GaussianNB(priors=None, var_smoothing=1e-09)

In [26]:
y_test = clf.predict(X_test)

In [27]:
submission = df_test.copy()
submission['Survived'] = y_test
submission = submission[['PassengerId', 'Survived']]

In [28]:
submission.head()

Unnamed: 0,PassengerId,Survived
0,892,0
1,893,0
2,894,0
3,895,0
4,896,0


In [29]:
submission.to_csv('./submissions/06_naive_bayes_forward_selection.csv', index = False)

This submission produced a 76.55% accuracy result.
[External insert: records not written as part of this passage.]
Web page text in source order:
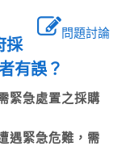
問題討論
採
有誤？
緊急處置之採購
遇緊急危難，需
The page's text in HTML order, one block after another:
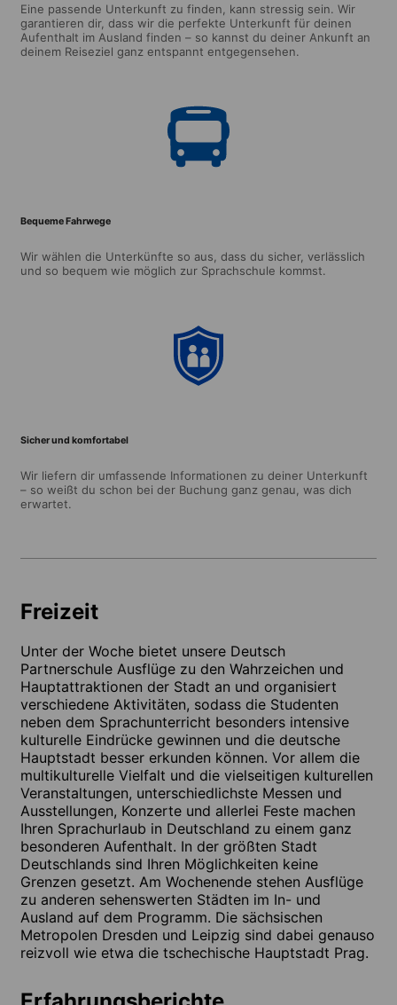
Eine passende Unterkunft zu finden, kann stressig sein. Wir
garantieren dir, dass wir die perfekte Unterkunft für deinen
Aufenthalt im Ausland finden – so kannst du deiner Ankunft an
deinem Reiseziel ganz entspannt entgegensehen.
Bequeme Fahrwege
Wir wählen die Unterkünfte so aus, dass du sicher, verlässlich
und so bequem wie möglich zur Sprachschule kommst.
Sicher und komfortabel
Wir liefern dir umfassende Informationen zu deiner Unterkunft
– so weißt du schon bei der Buchung ganz genau, was dich
erwartet.
Freizeit
Unter der Woche bietet unsere Deutsch
Partnerschule Ausflüge zu den Wahrzeichen und
Hauptattraktionen der Stadt an und organisiert
verschiedene Aktivitäten, sodass die Studenten
neben dem Sprachunterricht besonders intensive
kulturelle Eindrücke gewinnen und die deutsche
Hauptstadt besser erkunden können. Vor allem die
multikulturelle Vielfalt und die vielseitigen kulturellen
Veranstaltungen, unterschiedlichste Messen und
Ausstellungen, Konzerte und allerlei Feste machen
Ihren Sprachurlaub in Deutschland zu einem ganz
besonderen Aufenthalt. In der größten Stadt
Deutschlands sind Ihren Möglichkeiten keine
Grenzen gesetzt. Am Wochenende stehen Ausflüge
zu anderen sehenswerten Städten im In- und
Ausland auf dem Programm. Die sächsischen
Metropolen Dresden und Leipzig sind dabei genauso
reizvoll wie etwa die tschechische Hauptstadt Prag.

This is much better than not using feature selection. 

## Feature selection - backward elimination

In [30]:
# backward elimination
model = list(range(2, 62))
min_error = k_fold_cross_validation(df_training, folds, column_indexes)

while len(model) > 0:
    prev_error = min_error
    min_error = sys.float_info.max
    
    for i in model:
        new_model = model[:]
        new_model.remove(i)
        error = k_fold_cross_validation(df_training, folds, new_model)
        
        if error < min_error:
            min_error = error
            best_model = new_model
            feature = i
            
    if min_error < prev_error:
        print('Removing feature ' + 
              df_training.columns[feature] + 
              ' - error decreased to ' +
              str(min_error))
        model = best_model
    else:
        print('END')
        break

Removing feature TicketPrefix_S.C./A.4. - error decreased to 7.179626081507726
Removing feature TicketPrefix_S.P. - error decreased to 7.144529163175934
Removing feature TicketPrefix_W.E.P. - error decreased to 7.094707521696274
Removing feature TicketPrefix_S.O.P. - error decreased to 7.04522593114059
Removing feature TicketPrefix_A4. - error decreased to 7.016911684119533
Removing feature TicketPrefix_Fa - error decreased to 6.988740476417481
Removing feature TicketPrefix_S.C./PARIS - error decreased to 6.981245041238625
Removing feature TicketPrefix_WE/P - error decreased to 6.974277629000113
Removing feature TicketPrefix_P/PP - error decreased to 6.9673768951648585
END


In [31]:
model_backward = model
columns = df_training.columns[model_backward]
X_train = df_training[columns].values
X_test = df_test[columns].values
y_train = df_training['Survived'].values

In [32]:
clf = GaussianNB()

In [33]:
clf.fit(X_train, y_train)

GaussianNB(priors=None, var_smoothing=1e-09)

In [34]:
y_test = clf.predict(X_test)

In [35]:
submission = df_test.copy()
submission['Survived'] = y_test
submission = submission[['PassengerId', 'Survived']]

In [36]:
submission.head()

Unnamed: 0,PassengerId,Survived
0,892,1
1,893,1
2,894,1
3,895,1
4,896,1


In [37]:
submission.to_csv('./submissions/06_naive_bayes_backward_elimination.csv', index = False)

This submission produced 41.14% prediction accuracy.